Q45tech wrote:Does anyone remember 3x 2barrel carbs vs 2x 4barrels with vacuum vs mechanical secondaries?
Maybe they [aftermarket] will make a AFC* for the throttle pedal dual sensors so owners can trim the pedals response vs leg motion.
The ecu actually measures demand open degrees gain = how fast you push/let off accelerator potentiometer ................[we should drop the term accelerator pedal].
* Grandma, Grandpa, Normal, Hyper, and hyper on power drinks positions...............infinite variety.
Indeed. I had a 425 HP 409 Impala SS in '63 with dual quads. It came with progressive linkage that I modified to parallel, and mechanical secondaries.Carbs were Carter AFBs. I also had a 425 HP 396 '65 Impala SS with a single large Holley that had vacum secondaries, converted to mechanical.
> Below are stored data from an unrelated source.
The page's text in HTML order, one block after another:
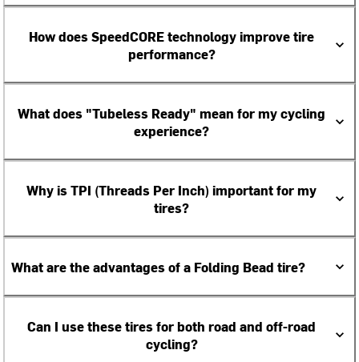
How does SpeedCORE technology improve tire
performance?
What does "Tubeless Ready" mean for my cycling
experience?
Why is TPI (Threads Per Inch) important for my
tires?
What are the advantages of a Folding Bead tire?
Can I use these tires for both road and off-road
cycling?
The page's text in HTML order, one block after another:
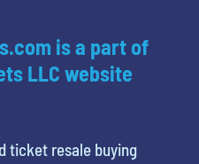
is a part of
LLC website
ticket resale buying
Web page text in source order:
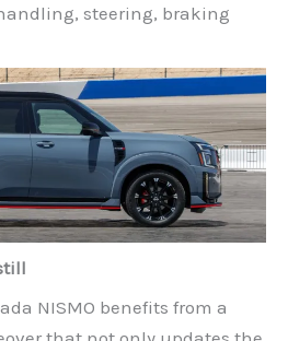
steering, braking
NISMO benefits from a
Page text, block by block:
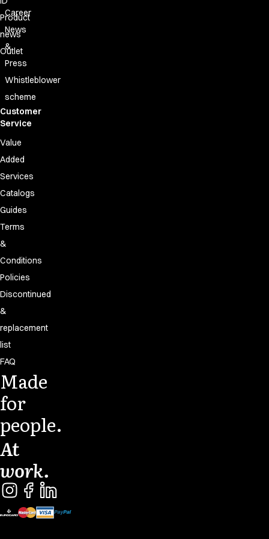
Product Knowledge
Our Choice
Our Choice Materials
Product Environmental Footprint
Due diligence
Circularity
Who We Are
Sales Team
Management
Job & Career
News & Press
Find the right match
Product
news
Outlet
Career
News
&
Press
Whistleblower
scheme
Customer
Service
Value
Added
Services
Catalogs
Guides
Terms
&
Conditions
Policies
Discontinued
&
replacement
list
FAQ
Made
for
people.
At
work.
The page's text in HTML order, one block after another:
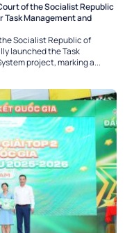
of the Socialist Republic
Task Management and
Socialist Republic of
launched the Task
project, marking a...
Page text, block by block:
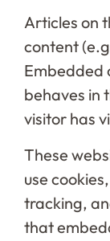
Articles on
content
Embedded
behaves in
visitor has
These
use
tracking,
that
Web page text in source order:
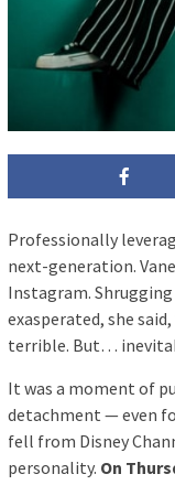
Professionally
next-generation.
Instagram.
exasperated, she
terrible. But…
It was a moment of
detachment — even
fell from Disney
personality. On
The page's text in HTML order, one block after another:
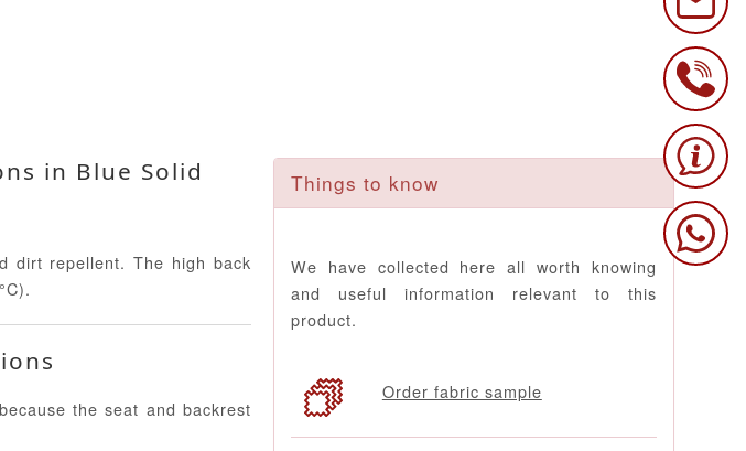
Things to know
We have collected here all worth knowing
and useful information relevant to this
product.
Order fabric sample
in Blue Solid
dirt repellent. The high back
the seat and backrest
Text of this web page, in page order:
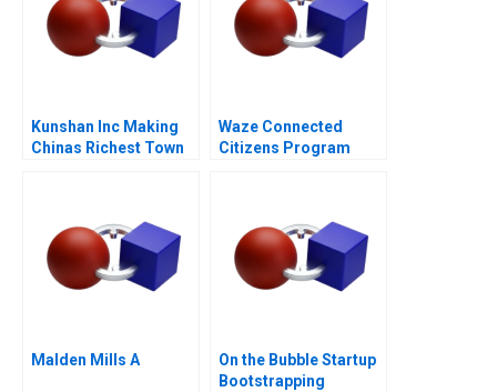
Kunshan Inc Making
Chinas Richest Town
Waze Connected
Citizens Program
Malden Mills A
On the Bubble Startup
Bootstrapping
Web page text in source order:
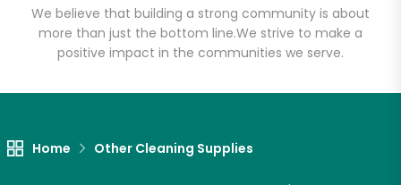
We believe that building a strong community is about
more than just the bottom line.We strive to make a
positive impact in the communities we serve.
Home Other Cleaning Supplies
Email address
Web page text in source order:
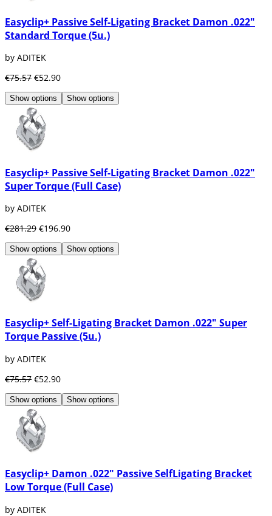
Easyclip+ Passive Self-Ligating Bracket Damon .022"
Standard Torque (5u.)
by ADITEK
€75.57 €52.90
Show options Show options
Easyclip+ Passive Self-Ligating Bracket Damon .022"
Super Torque (Full Case)
by ADITEK
€281.29 €196.90
Show options Show options
Easyclip+ Self-Ligating Bracket Damon .022" Super
Torque Passive (5u.)
by ADITEK
€75.57 €52.90
Show options Show options
Easyclip+ Damon .022" Passive SelfLigating Bracket
Low Torque (Full Case)
by ADITEK
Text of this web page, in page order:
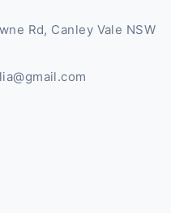
Rd, Canley Vale NSW

I even had a 435 HP 427 '68 Corvette with triple two barrelsl also converted from vacuum end carbs to mechanical, parallel operation. Throttle settings were done with main barrels on all setups as primary, and all secondary operation slightly after throttle tip-in to eliminate bogging and jumpy starts. I liked the dual quad AFBs the best. They sang to me at WOT and high revs like nothing else. I miss them.
I like the idea of AFV. With moderen throttle by wire, that shouldn't be too difficult to do. I'd also like to see the speed-sensitive steering adjustable the same way. Too bad Infiniti uses adjustable effort on their setup instead of the adjustable ratio that BMW has. They use a planetary gearset in the steering gearbox that adjusts ratio according to speed, and their adjustment curve is superb. Not sure if it's capable of being owner modified, but that would be even better.
Hmm, I wonder what it would take to be able to change throttle settings and tip-in on current throttle-by-wire operation. Seems being able to change the values in the ECU would do that, but so far, no one makes a tunable ECU for late model Infiniti V-8s or V-6s. Probably a pipe dream, but I'm imagining being able to change settings for power, throttle, steering, and suspension with an ECU that accepts re-programming. Would that be too cool or what?
How about it computer/electronics geniuses? What would it take to modify the ECU to be flash-reprogrammable? Someone must surely have the skills to come up with something like that. The market for such may not be huge, but I suspect that there is one. I know I'd be a prospect.